# Punky likes her new cat bed



## Padunk (Oct 20, 2003)




----------



## limyer (Nov 19, 2004)

Punky is a super looking cat! I love the bed! Can you tell us the dimensions, where you purchased etc. I haven't seen any like that in this part of the world.


----------



## Padunk (Oct 20, 2003)

The bed was a great find! It's super soft, almost fleece like. I bought it at Meijer which is a store very much like Wal-Mart except it's only in the Midwest right now. It's 19x19 inches, machine washable, and regular price was $8.99. (I also think it's supposed to be a dog bed. :wink: ) The tag says it's made by a company called "40 winks designs" but I couldn't find anything on the net about them.


----------



## coaster (Dec 1, 2004)

Wow -- that's PLUSH!! The bed, I mean......well, OK, the cat, too!!


----------



## jonsgirl (Nov 7, 2003)

Awww Punky sleeps so cute! I love when they do that.


----------



## The Cat's Pyjamas (Feb 15, 2005)

Padunk said:


> It's 19x19 inches, machine washable, and regular price was $8.99. (I also think it's supposed to be a dog bed. :wink: )


CUTE PIC!!  

I just bought a bed for my guys that is supposed to be a dog bed. My cats' arses are too big for most cat beds! :lol:


----------



## DesnBaby (Apr 18, 2004)

She is hiding from you, ha, ha, ha! :lol:


----------



## Ashdyre (Oct 4, 2004)

my cat never likes his beds... he either sleeps in mine, or on top of the couch.


----------



## kitkat (Sep 22, 2003)

That's cute how she's sleeping. I like the bed too


----------



## Tonkmom64 (Oct 2, 2004)

Punky looks so comfy!

I think I saw that bed in a magazine........Drs. Foster & Smith? 

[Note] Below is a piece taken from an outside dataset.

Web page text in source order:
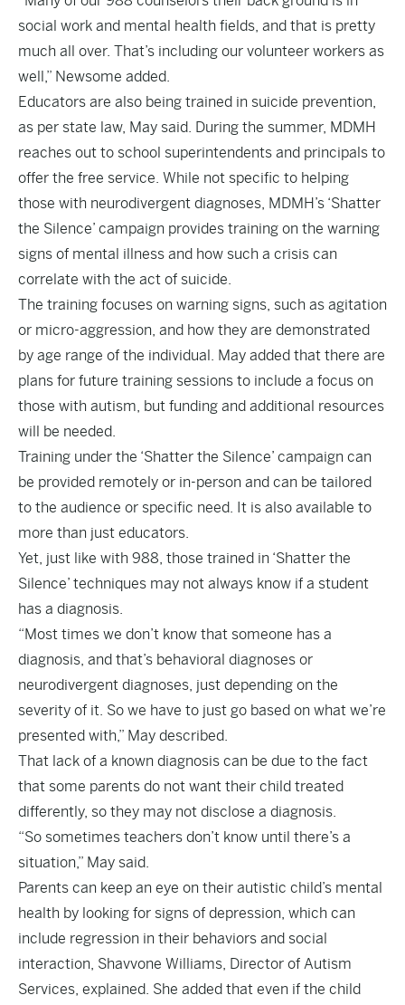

Her fur is so shiny. What's her beauty secret?


----------



## Argent (Feb 15, 2005)

I've seen those at PetSmart as well....perhaps I should get one for Milan (although she likes my queen bed and my lay-z-boy recliner)


----------



## Padunk (Oct 20, 2003)

Tonkmom64 said:


> Punky looks so comfy!
> 
> I think I saw that bed in a magazine........Drs. Foster & Smith?
> 
> Her fur is so shiny. What's her beauty secret?


Bingo! Here it is on the Drs. Foster and Smith web site.

Punky's beauty secrets are just that... secrets. :wink:


----------



## jessamica8 (Aug 17, 2004)

Nice bed - cute cat, too!


----------



## LoveMyKitties (Nov 12, 2004)

Malcolm and Ophie are jealous!!

Punky looks so sweet, all nice and snuggly!


----------